*RECORD EXTRACTS:*
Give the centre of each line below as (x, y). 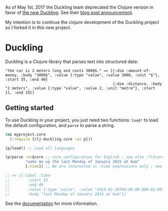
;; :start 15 (27, 180)
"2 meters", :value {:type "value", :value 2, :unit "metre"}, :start (80, 88)
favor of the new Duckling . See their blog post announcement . (69, 12)
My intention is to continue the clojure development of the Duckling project (82, 22)
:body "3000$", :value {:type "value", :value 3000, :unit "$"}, (90, 75)
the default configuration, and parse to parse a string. (60, 125)
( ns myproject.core (25, 134)
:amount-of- (138, 70)
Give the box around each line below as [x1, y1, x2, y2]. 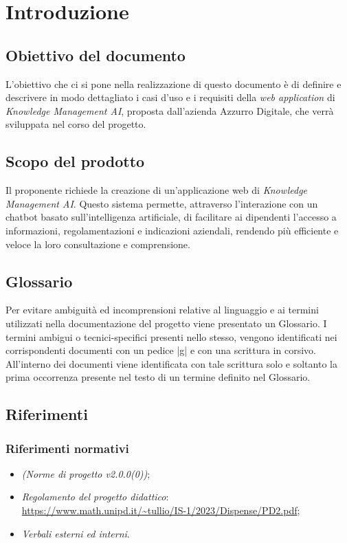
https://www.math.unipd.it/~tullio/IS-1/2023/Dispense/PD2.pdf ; [21, 503, 300, 518]
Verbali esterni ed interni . [21, 526, 130, 540]
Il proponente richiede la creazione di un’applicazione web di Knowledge [5, 183, 308, 197]
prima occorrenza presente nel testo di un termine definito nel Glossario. [5, 370, 311, 384]
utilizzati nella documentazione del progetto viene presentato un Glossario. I [5, 315, 327, 330]
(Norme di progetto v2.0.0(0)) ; [21, 466, 150, 480]
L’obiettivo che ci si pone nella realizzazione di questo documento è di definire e [5, 76, 342, 91]
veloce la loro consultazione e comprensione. [5, 236, 190, 251]
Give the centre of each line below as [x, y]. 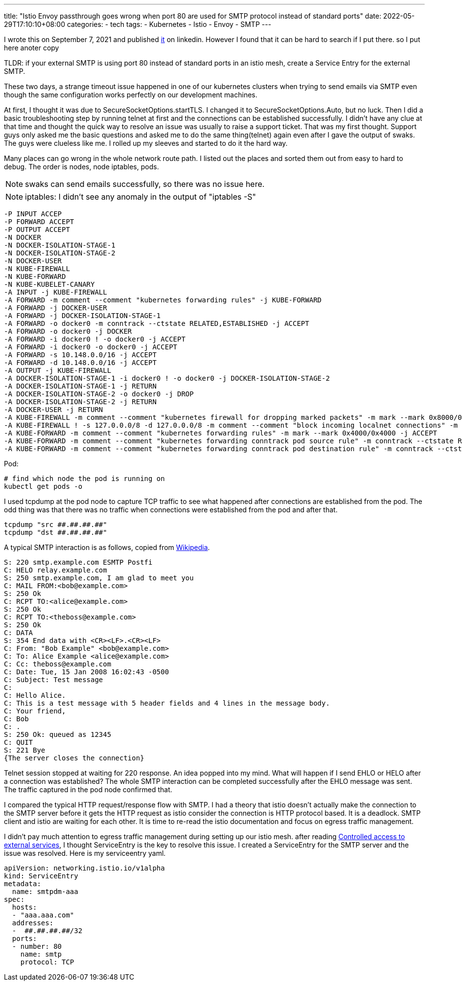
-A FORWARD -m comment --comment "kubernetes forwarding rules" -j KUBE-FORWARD [163, 300]
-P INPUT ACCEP [33, 214]
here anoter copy [32, 48]
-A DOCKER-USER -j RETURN [54, 410]
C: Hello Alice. [35, 695]
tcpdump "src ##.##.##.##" [56, 525]
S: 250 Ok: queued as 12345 [58, 734]
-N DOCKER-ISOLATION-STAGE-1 [60, 245]
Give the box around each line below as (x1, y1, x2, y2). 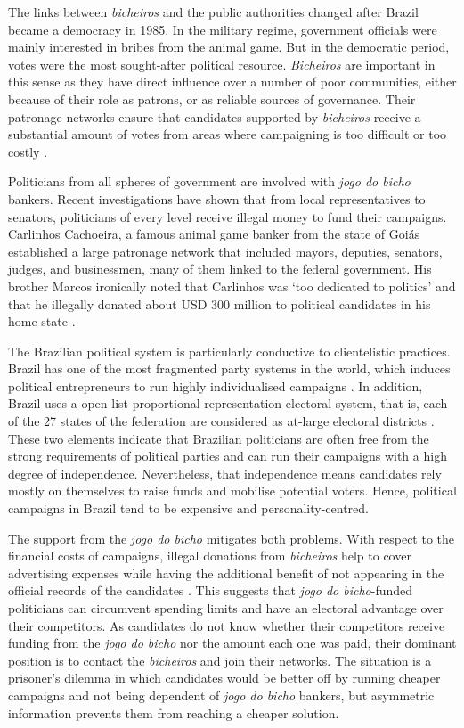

*WHAT IS BEING ASKED:*
Exactly as they appear, print the lines of the listing above from its first line through the line that contains "veloce la loro", minus the pictures.

*TASK OUTPUT:*
Give the centre of each line below as (x, y). 
;; :start 15 (27, 180)
"2 meters", :value {:type "value", :value 2, :unit "metre"}, :start (80, 88)
favor of the new Duckling . See their blog post announcement . (69, 12)
My intention is to continue the clojure development of the Duckling project (82, 22)
:body "3000$", :value {:type "value", :value 3000, :unit "$"}, (90, 75)
the default configuration, and parse to parse a string. (60, 125)
( ns myproject.core (25, 134)
:amount-of- (138, 70)
Give the box around each line below as [x1, y1, x2, y2]. 
https://www.math.unipd.it/~tullio/IS-1/2023/Dispense/PD2.pdf ; [21, 503, 300, 518]
Verbali esterni ed interni . [21, 526, 130, 540]
Il proponente richiede la creazione di un’applicazione web di Knowledge [5, 183, 308, 197]
prima occorrenza presente nel testo di un termine definito nel Glossario. [5, 370, 311, 384]
utilizzati nella documentazione del progetto viene presentato un Glossario. I [5, 315, 327, 330]
(Norme di progetto v2.0.0(0)) ; [21, 466, 150, 480]
L’obiettivo che ci si pone nella realizzazione di questo documento è di definire e [5, 76, 342, 91]
veloce la loro consultazione e comprensione. [5, 236, 190, 251]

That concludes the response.